Au soutien de ses demandes, elle fait valoir que :
— le bailleur n’a pas pu exécuter son obligation de délivrance telle que prévue à l’article 1719 du code civil de sorte que l’exception d’inexécution permettant la résiliation du bail est justifiée,
— l’économie générale du contrat a été anéantie par la fermeture administrative des commerces non indispensables caractérisant une force majeure,
— l’impossibilité d’user des locaux durant les fermetures administratives justifie la résiliation judiciaire du bail application de l’article 1722 du Code civil,
— les locaux objets du bail sont reloués depuis au moins le 16 novembre 2021,
— en dissimulant le fait que les lieux étaient reloués, la SNC CARTEYC s’est comportée de manière fautive,
— la date de relocation est peut-être antérieure et elle subit une perte de chance de réduire le montant de la demande, faute de savoir à quelle date le local a été reloué,
— il ne résulte pas du procès-verbal de constat en date du 28 juillet 2020 produit aux débats par la demanderesse que les locaux auraient été rendus en mauvais état. Ils ont été restitués dans un état d’usage normal. De surcroît, la bailleresse ne produit aux débats aucune facture de remise en état justifiant sa demande,
— si par extraordinaire le Tribunal devait rejeter la demande de la concluante de prononcer la résiliation judiciaire au 17 juillet 2020, le bailleur disposerait d’un titre exécutoire lui permettant de faire retenir au passif de la procédure des sommes très importantes, compromettant son redressement.
MOTIFS DE LA DÉCISION
Sur les parties intervenantes
Il y a lieu de mettre en hors de cause la SELAFA MJA en application de l’ordonnance du 4 juillet 2023 l’ayant remplacée dans ses fonctions de mandataire judiciaire et réciproquement de recevoir l’intervention volontaire de la SELARL ASTEREN désignée pour la remplacer.
Il convient également de constater que la SARL FHB est devenue la SELARL FHBX.
Sur la demande de validation de la résiliation unilatérale du contrat par la société DU PAREIL AU MEME
Aux termes des dispositions de l’article 1217 du code civil, la partie envers laquelle l’engagement n’a pas été exécuté, ou l’a été imparfaitement, peut provoquer la résolution du contrat.
L’article 1226 du même code précise que le créancier peut, à ses risques et périls, résoudre le contrat par voie de notification.
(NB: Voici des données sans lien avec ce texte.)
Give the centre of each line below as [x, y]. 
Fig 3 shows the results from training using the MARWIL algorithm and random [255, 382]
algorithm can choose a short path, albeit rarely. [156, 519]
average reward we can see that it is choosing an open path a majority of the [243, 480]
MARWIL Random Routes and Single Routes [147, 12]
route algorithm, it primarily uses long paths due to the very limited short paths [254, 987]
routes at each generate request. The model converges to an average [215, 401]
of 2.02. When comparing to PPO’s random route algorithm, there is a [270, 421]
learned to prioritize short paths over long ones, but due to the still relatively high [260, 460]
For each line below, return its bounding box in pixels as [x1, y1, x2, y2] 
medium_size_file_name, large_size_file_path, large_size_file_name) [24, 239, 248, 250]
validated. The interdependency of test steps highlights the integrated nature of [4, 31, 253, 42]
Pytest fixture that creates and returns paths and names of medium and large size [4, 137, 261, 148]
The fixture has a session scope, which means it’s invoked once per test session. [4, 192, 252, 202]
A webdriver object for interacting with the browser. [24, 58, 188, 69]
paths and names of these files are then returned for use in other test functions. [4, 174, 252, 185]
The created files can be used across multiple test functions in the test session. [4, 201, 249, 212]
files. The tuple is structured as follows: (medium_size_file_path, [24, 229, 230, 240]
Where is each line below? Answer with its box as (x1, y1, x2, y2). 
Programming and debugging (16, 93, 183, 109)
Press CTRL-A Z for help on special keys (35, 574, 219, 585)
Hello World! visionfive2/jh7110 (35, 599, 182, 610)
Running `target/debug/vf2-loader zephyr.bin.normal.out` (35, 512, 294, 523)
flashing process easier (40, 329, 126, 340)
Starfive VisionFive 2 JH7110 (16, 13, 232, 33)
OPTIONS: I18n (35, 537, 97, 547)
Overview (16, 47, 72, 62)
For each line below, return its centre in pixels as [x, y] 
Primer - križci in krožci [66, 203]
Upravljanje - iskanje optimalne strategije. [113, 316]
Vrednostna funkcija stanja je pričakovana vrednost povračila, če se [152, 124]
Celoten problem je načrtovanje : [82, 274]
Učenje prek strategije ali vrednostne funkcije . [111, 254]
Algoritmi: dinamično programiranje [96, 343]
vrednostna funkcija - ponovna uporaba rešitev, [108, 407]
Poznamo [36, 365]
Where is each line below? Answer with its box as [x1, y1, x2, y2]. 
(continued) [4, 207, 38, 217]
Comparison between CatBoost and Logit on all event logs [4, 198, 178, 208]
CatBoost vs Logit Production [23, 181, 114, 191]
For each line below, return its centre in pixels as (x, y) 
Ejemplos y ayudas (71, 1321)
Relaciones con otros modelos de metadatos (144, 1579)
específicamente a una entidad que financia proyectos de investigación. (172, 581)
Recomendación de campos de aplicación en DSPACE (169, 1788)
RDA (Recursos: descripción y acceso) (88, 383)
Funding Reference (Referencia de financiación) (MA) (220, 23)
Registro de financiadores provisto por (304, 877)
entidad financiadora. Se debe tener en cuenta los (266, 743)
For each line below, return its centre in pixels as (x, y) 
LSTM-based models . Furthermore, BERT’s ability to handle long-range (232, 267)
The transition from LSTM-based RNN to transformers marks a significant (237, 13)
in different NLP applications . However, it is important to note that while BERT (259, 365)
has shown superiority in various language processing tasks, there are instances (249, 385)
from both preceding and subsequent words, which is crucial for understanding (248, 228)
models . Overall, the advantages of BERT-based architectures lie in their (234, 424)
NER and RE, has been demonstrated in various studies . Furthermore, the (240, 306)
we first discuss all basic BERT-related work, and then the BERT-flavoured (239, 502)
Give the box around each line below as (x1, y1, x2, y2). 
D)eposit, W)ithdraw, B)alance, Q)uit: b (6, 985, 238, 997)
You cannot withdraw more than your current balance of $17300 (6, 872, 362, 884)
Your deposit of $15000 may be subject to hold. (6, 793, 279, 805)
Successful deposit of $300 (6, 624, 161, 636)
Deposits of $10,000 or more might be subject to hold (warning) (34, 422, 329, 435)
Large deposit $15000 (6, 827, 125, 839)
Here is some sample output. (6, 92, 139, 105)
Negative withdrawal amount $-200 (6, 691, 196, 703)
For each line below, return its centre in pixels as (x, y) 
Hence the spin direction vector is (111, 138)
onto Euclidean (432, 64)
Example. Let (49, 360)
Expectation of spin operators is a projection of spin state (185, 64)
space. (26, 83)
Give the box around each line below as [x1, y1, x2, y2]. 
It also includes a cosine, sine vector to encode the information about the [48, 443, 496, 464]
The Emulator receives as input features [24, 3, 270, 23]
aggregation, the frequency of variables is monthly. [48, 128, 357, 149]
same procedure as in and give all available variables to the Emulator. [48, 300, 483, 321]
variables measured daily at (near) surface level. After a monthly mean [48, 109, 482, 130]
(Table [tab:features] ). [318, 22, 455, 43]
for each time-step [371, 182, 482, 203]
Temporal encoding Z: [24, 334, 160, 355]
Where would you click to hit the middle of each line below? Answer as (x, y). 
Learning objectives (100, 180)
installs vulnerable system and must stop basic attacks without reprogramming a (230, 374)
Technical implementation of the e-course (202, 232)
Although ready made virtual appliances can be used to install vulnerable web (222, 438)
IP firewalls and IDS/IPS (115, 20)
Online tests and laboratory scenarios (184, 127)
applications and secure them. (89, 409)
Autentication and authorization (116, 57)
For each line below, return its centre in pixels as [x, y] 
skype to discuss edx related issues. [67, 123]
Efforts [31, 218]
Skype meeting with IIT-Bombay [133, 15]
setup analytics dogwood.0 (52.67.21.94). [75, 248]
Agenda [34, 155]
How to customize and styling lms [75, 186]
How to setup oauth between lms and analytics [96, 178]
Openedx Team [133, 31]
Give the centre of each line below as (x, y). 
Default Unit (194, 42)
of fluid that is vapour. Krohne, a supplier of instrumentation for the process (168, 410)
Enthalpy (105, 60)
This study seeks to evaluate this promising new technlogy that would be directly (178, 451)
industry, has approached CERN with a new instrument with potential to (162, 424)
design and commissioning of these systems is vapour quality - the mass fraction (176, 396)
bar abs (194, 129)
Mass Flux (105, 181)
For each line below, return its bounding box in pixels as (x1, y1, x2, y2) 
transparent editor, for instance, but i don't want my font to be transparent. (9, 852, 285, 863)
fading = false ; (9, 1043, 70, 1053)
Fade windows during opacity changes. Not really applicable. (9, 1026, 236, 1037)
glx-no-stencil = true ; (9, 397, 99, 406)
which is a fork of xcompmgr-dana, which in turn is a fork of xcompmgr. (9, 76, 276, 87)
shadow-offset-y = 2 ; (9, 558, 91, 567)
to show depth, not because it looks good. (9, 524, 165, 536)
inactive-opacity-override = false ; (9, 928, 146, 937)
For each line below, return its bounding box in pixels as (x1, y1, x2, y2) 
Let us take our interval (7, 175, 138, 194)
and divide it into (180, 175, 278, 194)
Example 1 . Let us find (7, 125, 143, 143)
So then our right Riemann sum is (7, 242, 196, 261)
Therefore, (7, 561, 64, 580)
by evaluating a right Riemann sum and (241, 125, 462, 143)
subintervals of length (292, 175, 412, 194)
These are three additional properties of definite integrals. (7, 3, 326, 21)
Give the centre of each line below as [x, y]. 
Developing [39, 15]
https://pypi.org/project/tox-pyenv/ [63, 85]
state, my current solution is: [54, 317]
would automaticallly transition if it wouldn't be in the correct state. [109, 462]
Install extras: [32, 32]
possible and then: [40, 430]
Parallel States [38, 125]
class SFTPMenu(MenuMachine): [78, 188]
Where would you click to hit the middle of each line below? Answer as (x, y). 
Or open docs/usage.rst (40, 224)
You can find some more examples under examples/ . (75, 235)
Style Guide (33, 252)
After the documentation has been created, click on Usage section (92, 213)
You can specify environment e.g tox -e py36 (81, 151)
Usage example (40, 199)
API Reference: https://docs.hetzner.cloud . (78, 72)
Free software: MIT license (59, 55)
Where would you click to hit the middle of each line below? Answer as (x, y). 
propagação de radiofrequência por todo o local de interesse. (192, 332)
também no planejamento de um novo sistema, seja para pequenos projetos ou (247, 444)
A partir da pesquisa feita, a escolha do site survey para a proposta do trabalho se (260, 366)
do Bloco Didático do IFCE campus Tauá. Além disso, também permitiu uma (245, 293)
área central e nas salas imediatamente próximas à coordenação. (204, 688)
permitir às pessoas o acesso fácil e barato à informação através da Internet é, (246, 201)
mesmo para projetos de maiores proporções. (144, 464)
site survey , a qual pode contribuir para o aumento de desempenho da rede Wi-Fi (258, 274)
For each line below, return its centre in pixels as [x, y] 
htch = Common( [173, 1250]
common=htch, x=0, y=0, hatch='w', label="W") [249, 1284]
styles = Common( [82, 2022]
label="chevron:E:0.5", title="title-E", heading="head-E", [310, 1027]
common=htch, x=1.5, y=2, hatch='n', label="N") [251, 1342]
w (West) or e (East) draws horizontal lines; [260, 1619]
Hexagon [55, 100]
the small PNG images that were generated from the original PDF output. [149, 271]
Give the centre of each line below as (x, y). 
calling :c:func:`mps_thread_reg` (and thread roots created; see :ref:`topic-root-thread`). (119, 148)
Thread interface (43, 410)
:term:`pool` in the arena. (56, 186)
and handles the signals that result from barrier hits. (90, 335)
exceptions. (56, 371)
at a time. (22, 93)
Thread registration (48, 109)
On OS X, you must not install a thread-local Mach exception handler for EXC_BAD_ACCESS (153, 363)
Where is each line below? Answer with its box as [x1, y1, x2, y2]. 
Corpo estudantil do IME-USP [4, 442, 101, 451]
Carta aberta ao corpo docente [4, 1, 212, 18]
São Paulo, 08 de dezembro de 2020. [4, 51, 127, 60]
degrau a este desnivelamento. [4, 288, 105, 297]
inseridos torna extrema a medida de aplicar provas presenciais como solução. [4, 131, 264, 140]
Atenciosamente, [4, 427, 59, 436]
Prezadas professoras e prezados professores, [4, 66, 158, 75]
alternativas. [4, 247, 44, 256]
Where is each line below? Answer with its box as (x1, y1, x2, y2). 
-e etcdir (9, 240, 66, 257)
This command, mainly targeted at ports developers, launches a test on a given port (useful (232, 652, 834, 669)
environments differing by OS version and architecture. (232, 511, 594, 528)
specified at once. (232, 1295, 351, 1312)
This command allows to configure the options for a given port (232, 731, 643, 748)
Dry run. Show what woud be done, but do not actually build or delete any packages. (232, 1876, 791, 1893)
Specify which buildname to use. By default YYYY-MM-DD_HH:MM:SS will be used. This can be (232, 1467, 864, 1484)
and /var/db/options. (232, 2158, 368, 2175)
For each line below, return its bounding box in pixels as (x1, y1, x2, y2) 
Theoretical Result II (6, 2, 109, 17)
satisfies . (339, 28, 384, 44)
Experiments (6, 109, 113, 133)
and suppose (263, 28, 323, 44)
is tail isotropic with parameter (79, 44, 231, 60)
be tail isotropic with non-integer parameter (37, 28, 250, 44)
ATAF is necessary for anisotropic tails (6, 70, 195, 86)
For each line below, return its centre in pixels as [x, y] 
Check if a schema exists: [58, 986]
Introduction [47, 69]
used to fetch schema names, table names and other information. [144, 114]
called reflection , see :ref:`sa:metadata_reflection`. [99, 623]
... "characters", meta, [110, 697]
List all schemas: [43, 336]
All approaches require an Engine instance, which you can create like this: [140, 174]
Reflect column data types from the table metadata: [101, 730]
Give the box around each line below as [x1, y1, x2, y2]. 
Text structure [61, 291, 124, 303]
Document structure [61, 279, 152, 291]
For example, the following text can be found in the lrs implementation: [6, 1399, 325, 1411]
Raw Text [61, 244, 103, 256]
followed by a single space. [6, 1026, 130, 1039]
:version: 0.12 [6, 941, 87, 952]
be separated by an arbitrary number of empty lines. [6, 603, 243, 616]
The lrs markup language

Sauf urgence, il doit préalablement mettre en demeure le débiteur défaillant de satisfaire à son engagement dans un délai raisonnable.
La mise en demeure mentionne expressément qu’à défaut pour le débiteur de satisfaire à son obligation, le créancier sera en droit de résoudre le contrat.
Lorsque l’inexécution persiste, le créancier notifie au débiteur la résolution du contrat et les raisons qui la motivent.
Le débiteur peut à tout moment saisir le juge pour contester la résolution. Le créancier doit alors prouver la gravité de l’inexécution.
L’article 1218 du même code prévoit que il y a force majeure en matière contractuelle lorsqu’un événement échappant au contrôle du débiteur, qui ne pouvait être raisonnablement prévu lors de la conclusion du contrat et dont les effets ne peuvent être évités par des mesures appropriées, empêche l’exécution de son obligation par le débiteur.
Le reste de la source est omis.